IoT devices can monitor, patch, update and even remotely configure these centres. This will help in scaling flexibility. Organizations can manage and maintain data centres through IoT enabled devices, thereby bringing automation.
Another interesting application of the Internet of Things is thermal management. Machines can talk to each other through the sensors and edge allows enhanced and real-time monitoring. Moreover, sensors that detect motion can track excessive humidity and temperature control without any direct involvement of the staff. The same applies for smoke and heat detectors connected to the internet.
Reducing Power Consumption
IoT will help this industry solve another major pain point by reducing massive power consumption in management of servers. This will enable companies in emerging economies to save on their carbon credit and be more environmentally friendly.

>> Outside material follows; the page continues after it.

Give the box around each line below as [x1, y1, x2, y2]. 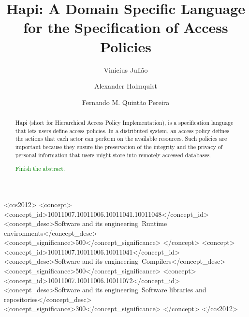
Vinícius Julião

Eventually, edge computing can be powered by machine learning algorithms which can further scale them better.
Real-Time Analysis Of Data
An IDC research points out that 45% of all data produced by various IoT sensors can be analysed on the edge itself. This will reduce the load on the data centre. IoT and edge computing will also help in centralizing distributed IT in various back offices and consumer outlets like retail centres. Real-time analysis of the data will help identify intricate data patterns which otherwise would have taken weeks.
While the Internet of Things has clearly many benefits, more standardizations are needed across the industry. This will make the entire ecosystem more secure and robust. The future of the data centre needs to evolve hand in hand with IoT. Both cannot exist in silos. They have to complement each other. This will make businesses more agile and scalable. At no point should IoT challenge the current data centre capabilities, rather it should enable superior management of data centres across the world.